(Extracted data entries)
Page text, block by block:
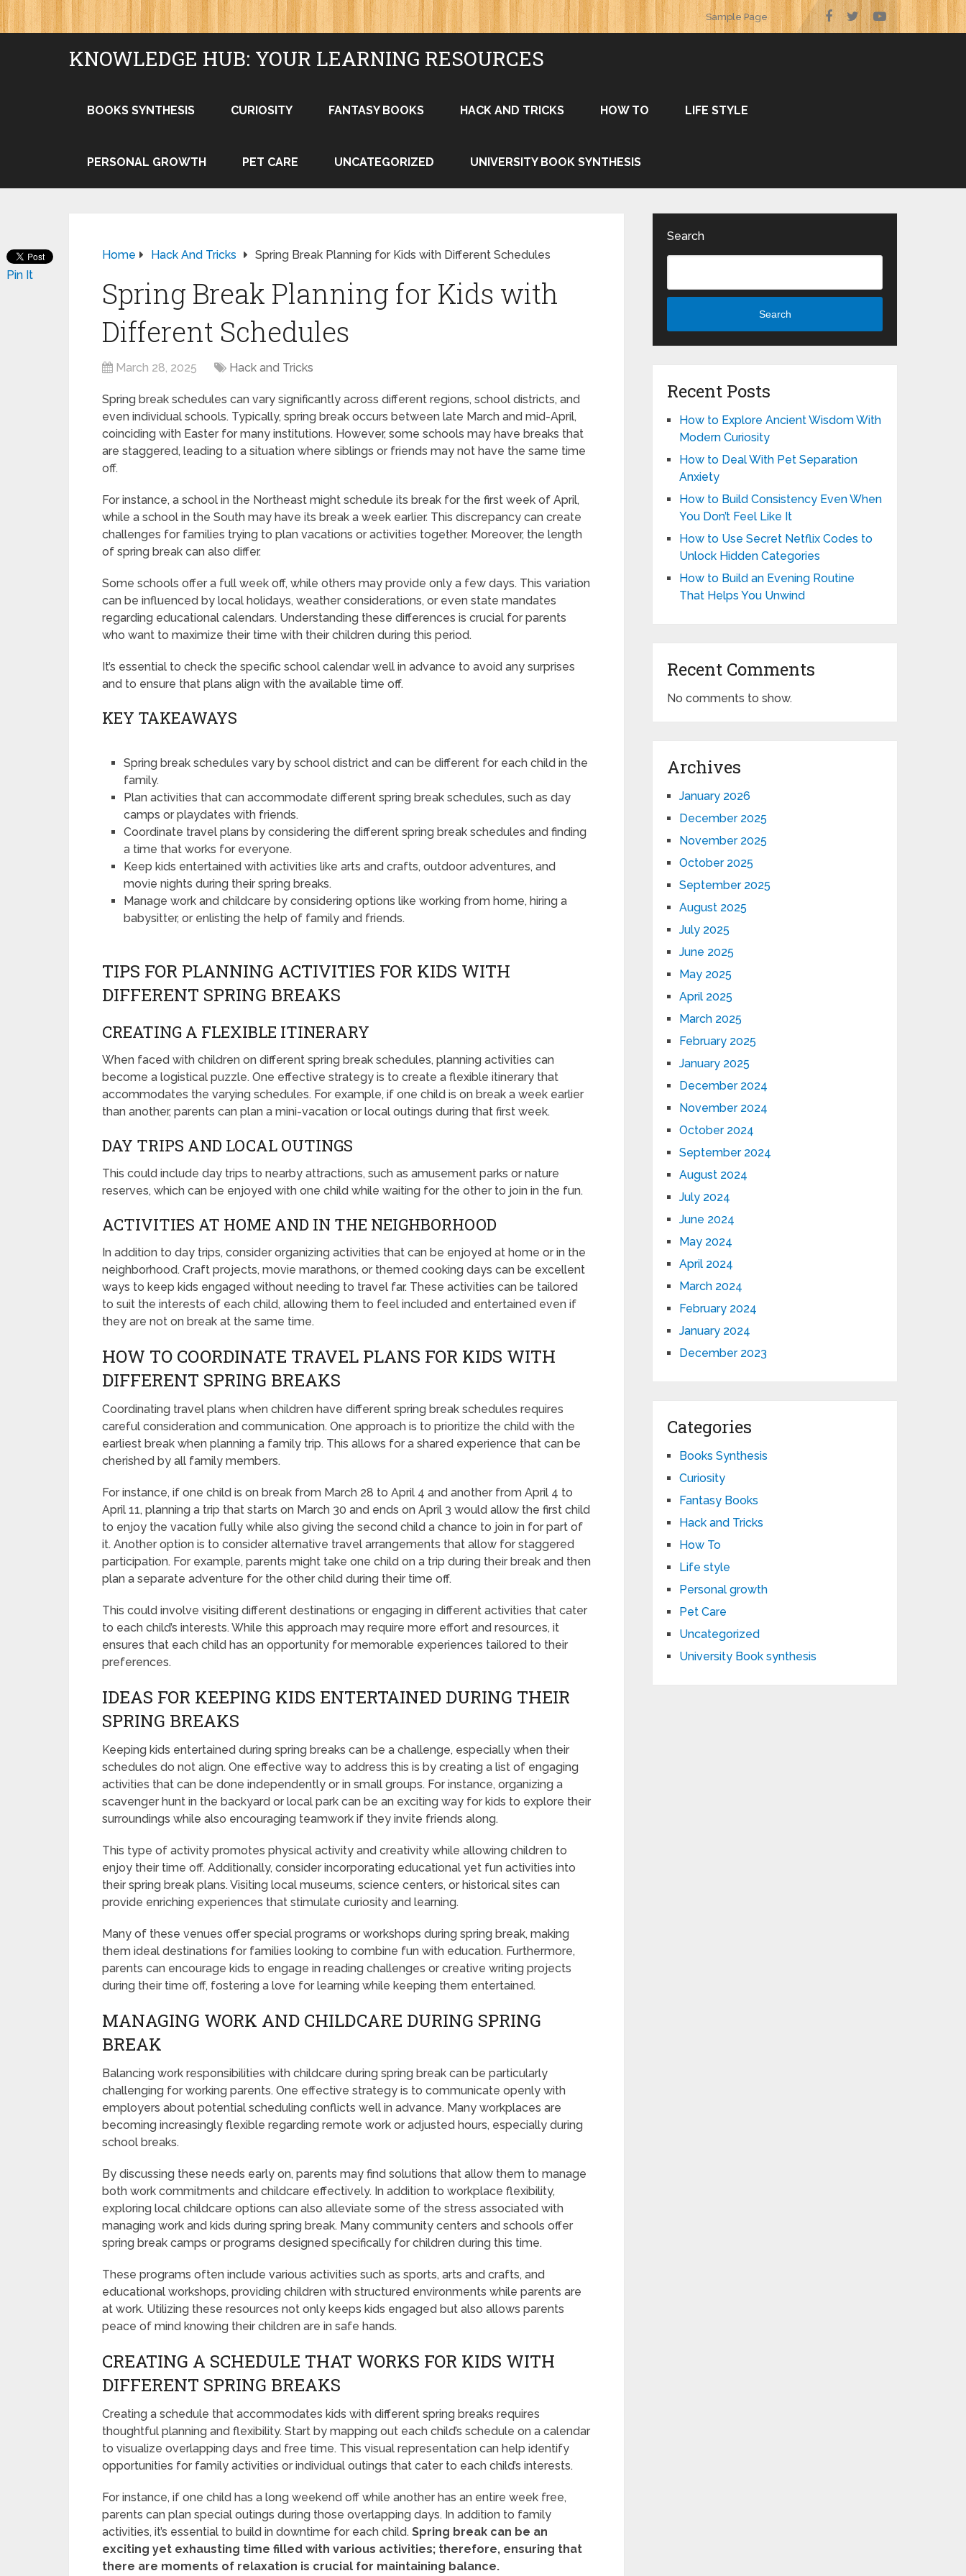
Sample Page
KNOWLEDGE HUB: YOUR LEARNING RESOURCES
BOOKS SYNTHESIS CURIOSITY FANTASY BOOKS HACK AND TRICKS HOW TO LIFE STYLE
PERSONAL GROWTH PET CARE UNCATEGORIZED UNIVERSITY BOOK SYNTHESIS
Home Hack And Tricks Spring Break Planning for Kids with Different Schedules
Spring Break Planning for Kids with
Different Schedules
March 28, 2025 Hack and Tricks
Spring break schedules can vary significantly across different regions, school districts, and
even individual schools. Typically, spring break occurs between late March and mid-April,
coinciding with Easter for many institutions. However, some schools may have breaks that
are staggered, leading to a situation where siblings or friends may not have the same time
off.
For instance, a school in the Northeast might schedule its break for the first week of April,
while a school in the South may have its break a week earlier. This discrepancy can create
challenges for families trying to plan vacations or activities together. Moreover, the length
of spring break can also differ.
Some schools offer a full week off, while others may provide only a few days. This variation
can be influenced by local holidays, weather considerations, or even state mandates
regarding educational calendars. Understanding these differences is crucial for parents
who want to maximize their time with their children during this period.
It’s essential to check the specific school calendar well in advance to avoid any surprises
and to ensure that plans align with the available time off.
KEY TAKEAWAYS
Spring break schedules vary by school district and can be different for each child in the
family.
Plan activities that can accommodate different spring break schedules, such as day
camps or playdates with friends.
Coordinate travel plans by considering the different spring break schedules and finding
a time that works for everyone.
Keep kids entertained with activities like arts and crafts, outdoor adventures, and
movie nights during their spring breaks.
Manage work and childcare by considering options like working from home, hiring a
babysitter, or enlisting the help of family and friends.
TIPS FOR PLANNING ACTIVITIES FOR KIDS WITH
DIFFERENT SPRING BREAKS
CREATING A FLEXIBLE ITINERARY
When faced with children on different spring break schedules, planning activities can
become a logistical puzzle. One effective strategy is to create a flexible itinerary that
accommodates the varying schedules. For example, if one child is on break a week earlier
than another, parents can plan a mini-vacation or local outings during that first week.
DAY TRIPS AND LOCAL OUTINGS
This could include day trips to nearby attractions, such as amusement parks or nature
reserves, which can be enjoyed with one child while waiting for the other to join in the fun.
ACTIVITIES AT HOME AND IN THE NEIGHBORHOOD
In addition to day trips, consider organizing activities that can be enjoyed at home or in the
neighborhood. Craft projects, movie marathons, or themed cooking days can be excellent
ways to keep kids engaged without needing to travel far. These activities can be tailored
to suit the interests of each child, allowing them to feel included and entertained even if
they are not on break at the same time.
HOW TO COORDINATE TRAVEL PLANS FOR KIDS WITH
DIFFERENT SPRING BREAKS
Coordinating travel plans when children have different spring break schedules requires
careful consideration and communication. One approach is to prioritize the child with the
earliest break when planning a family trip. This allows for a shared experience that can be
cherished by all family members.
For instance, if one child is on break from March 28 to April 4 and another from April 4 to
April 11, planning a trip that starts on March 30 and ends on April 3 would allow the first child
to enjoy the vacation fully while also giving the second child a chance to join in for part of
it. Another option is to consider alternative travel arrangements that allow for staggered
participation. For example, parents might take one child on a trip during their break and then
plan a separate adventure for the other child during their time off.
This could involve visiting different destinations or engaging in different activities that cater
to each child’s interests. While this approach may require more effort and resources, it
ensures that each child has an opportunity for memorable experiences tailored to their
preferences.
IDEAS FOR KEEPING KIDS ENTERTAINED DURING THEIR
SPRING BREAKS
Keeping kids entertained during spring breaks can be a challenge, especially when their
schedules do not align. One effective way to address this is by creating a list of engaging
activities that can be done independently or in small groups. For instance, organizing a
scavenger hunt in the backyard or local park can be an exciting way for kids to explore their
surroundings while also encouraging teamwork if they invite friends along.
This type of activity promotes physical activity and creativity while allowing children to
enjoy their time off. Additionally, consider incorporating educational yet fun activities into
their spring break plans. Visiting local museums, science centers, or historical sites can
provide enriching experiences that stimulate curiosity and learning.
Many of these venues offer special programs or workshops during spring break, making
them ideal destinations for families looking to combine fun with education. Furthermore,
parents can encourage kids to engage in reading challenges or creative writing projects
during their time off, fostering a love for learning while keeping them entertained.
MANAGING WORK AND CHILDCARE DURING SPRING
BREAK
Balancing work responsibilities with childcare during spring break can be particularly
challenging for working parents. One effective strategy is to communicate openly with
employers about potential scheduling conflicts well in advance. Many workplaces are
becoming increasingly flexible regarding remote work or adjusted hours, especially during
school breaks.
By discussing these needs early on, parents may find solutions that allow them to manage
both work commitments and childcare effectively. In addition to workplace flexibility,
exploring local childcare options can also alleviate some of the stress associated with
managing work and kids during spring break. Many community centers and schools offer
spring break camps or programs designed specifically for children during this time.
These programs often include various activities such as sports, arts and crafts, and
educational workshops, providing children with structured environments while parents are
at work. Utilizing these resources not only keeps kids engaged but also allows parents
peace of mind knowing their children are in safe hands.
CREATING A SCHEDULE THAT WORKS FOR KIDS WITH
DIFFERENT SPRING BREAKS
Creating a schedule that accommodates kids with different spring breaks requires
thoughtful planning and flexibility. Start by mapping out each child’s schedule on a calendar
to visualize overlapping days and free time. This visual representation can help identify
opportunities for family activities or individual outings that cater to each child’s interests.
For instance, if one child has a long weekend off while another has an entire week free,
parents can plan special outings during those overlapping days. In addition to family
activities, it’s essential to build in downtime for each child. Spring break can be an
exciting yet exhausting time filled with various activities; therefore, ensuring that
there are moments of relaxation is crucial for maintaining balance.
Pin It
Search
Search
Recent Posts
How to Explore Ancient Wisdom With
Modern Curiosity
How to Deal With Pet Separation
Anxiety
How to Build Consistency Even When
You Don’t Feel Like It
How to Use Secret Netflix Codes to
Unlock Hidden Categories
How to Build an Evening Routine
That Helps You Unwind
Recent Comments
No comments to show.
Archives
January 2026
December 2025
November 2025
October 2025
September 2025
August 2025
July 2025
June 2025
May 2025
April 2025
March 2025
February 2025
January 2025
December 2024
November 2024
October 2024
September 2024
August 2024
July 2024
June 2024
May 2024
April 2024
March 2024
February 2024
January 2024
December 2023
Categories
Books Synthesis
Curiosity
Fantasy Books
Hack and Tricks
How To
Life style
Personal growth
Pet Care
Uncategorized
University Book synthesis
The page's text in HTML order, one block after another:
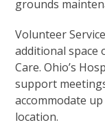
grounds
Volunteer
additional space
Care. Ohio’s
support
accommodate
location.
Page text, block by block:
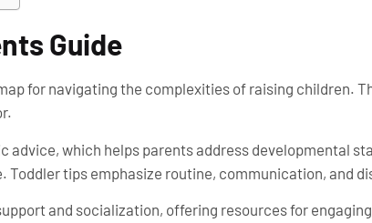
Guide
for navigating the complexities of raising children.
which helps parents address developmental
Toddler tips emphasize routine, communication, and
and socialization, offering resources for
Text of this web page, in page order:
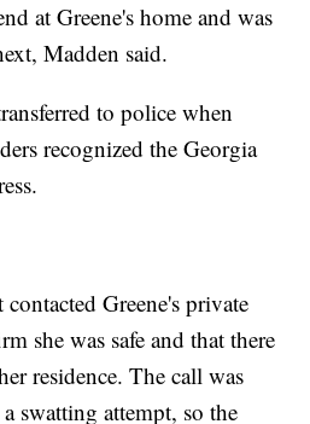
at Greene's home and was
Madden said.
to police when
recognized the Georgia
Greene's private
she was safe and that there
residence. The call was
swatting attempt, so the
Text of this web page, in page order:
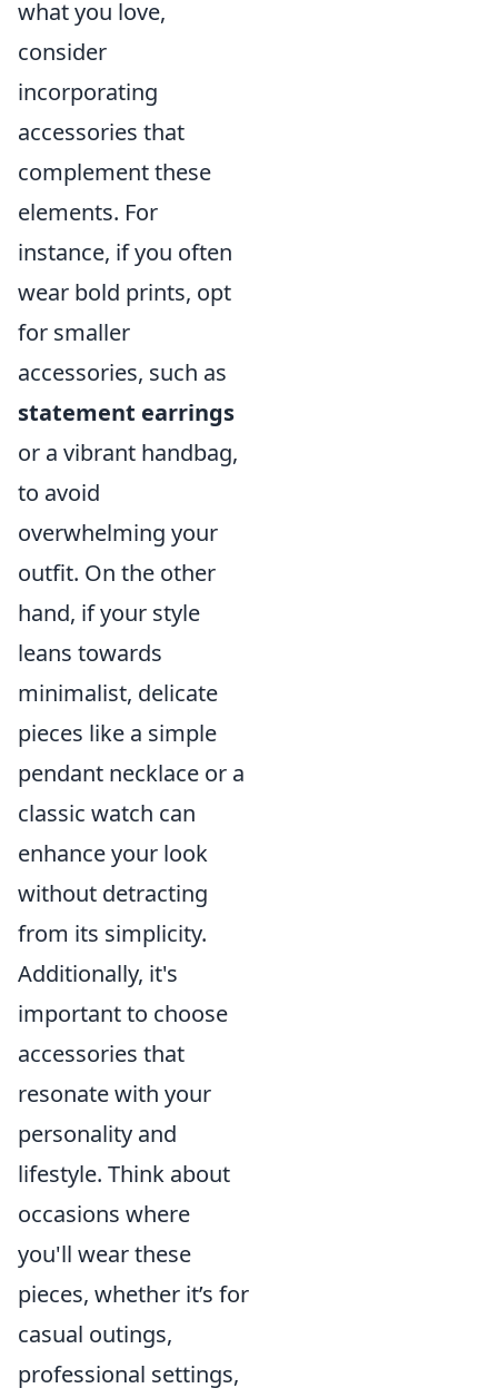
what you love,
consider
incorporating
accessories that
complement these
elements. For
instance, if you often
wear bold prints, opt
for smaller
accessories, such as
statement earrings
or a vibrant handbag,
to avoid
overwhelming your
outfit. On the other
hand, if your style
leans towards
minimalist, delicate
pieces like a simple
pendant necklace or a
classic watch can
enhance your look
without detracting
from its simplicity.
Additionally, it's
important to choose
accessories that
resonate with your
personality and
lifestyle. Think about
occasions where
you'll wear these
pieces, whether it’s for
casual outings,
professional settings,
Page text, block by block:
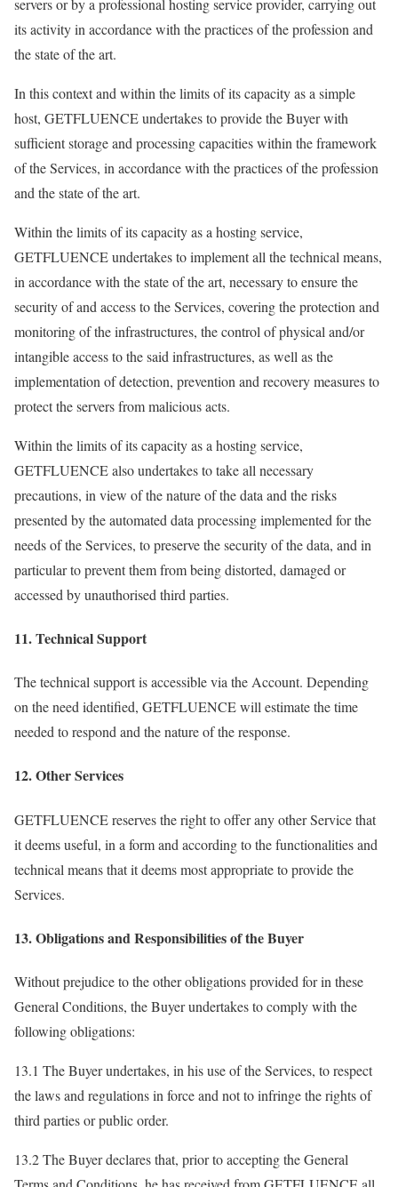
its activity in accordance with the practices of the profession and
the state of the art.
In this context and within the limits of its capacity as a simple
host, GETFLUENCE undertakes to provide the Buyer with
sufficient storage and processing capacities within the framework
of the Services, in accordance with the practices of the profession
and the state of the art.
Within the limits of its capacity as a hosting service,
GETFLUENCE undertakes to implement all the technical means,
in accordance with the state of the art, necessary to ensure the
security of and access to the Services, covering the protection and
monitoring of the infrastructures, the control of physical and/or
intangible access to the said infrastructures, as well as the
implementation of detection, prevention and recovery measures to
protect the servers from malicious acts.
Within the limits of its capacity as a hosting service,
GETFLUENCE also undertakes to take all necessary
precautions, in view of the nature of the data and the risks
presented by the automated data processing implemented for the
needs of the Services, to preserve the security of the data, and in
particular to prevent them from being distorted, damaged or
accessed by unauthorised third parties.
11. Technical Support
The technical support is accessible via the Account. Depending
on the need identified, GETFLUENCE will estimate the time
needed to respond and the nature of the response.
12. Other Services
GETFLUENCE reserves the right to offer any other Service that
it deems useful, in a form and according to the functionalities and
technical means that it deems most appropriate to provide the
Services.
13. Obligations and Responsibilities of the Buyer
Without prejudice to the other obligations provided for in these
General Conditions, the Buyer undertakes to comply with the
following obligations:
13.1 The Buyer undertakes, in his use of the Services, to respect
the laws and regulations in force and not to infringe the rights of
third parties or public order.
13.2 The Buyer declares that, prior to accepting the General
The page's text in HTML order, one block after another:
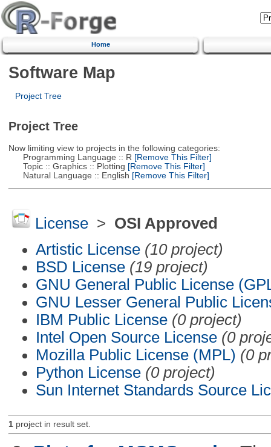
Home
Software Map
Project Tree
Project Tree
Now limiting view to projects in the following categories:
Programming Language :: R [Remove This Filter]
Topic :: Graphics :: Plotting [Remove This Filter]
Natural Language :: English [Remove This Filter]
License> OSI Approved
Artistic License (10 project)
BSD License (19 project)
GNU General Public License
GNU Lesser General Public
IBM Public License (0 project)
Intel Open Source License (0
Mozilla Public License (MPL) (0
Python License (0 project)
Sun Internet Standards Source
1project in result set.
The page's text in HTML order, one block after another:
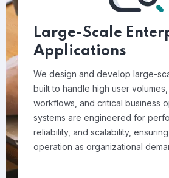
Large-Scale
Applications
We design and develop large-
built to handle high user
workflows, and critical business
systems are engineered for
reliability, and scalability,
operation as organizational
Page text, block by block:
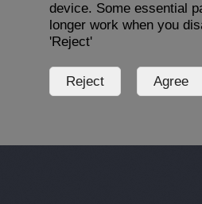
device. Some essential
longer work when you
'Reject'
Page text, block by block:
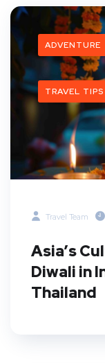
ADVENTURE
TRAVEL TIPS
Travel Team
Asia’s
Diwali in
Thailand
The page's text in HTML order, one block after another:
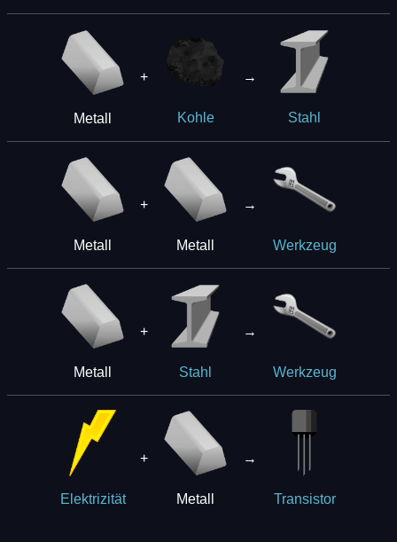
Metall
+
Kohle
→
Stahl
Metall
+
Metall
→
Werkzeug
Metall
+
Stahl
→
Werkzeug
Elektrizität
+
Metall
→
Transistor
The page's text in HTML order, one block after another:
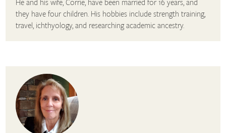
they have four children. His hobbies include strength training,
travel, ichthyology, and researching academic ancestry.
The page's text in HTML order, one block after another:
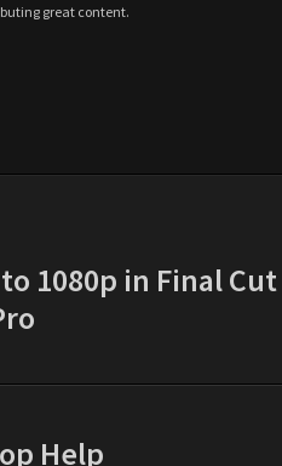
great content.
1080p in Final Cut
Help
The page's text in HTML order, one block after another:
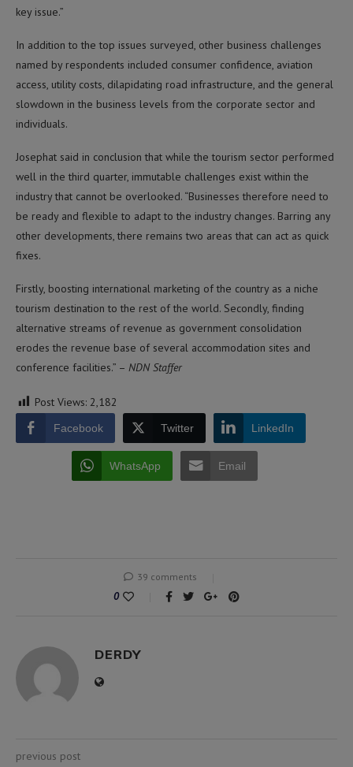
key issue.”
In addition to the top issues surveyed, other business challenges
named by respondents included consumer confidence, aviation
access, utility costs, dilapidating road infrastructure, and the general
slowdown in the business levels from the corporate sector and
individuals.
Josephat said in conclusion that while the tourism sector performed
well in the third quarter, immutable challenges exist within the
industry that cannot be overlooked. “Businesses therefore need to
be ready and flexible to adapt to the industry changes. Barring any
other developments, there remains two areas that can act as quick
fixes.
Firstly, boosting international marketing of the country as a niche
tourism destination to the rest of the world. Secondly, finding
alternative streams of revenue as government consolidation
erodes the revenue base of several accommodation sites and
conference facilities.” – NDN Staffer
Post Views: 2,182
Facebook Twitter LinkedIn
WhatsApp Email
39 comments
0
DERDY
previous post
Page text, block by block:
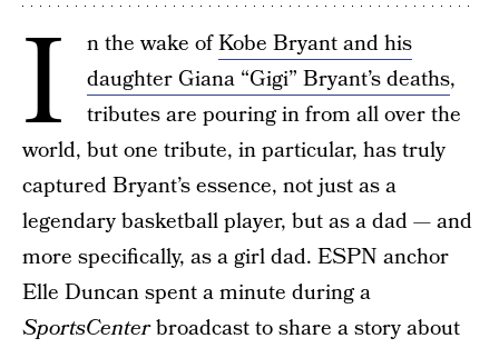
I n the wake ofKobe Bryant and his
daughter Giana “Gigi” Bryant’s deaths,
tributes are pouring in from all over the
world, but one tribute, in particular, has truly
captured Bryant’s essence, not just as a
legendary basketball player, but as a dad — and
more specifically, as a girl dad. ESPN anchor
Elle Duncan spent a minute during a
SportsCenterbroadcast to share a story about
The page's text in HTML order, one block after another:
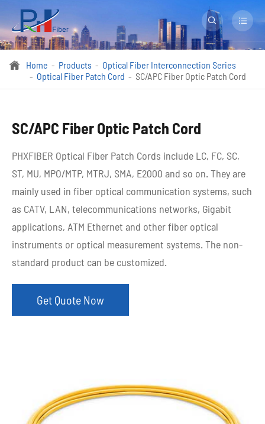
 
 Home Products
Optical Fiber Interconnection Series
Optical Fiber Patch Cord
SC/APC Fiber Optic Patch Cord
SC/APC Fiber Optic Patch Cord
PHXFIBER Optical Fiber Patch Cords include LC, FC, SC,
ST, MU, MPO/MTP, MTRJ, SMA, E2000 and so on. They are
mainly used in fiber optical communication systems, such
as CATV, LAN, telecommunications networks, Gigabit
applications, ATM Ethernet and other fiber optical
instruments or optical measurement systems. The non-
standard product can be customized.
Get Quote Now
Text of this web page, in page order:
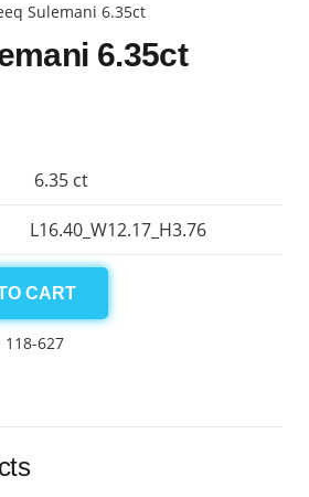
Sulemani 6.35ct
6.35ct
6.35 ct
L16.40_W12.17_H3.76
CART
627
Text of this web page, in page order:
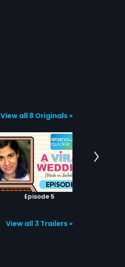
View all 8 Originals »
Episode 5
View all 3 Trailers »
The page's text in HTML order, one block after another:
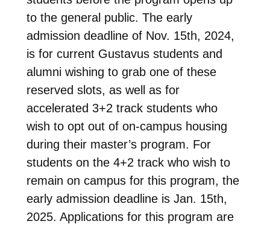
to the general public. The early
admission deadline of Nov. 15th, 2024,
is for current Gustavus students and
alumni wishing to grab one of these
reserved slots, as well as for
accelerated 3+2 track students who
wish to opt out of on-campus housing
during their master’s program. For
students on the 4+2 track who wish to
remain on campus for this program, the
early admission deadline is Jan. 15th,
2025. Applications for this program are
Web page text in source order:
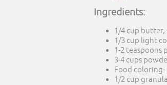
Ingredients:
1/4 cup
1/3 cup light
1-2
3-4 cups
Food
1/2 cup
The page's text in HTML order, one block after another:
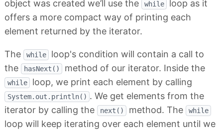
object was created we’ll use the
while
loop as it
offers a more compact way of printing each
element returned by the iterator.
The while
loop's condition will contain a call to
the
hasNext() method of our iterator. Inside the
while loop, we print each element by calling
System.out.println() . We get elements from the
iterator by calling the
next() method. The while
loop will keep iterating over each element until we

### Task brief
From the records above, copy each line in which the string "third" occurs.

### Written solution
accessed by unauthorised third parties.
third parties or public order.
well in the third quarter, immutable challenges exist within the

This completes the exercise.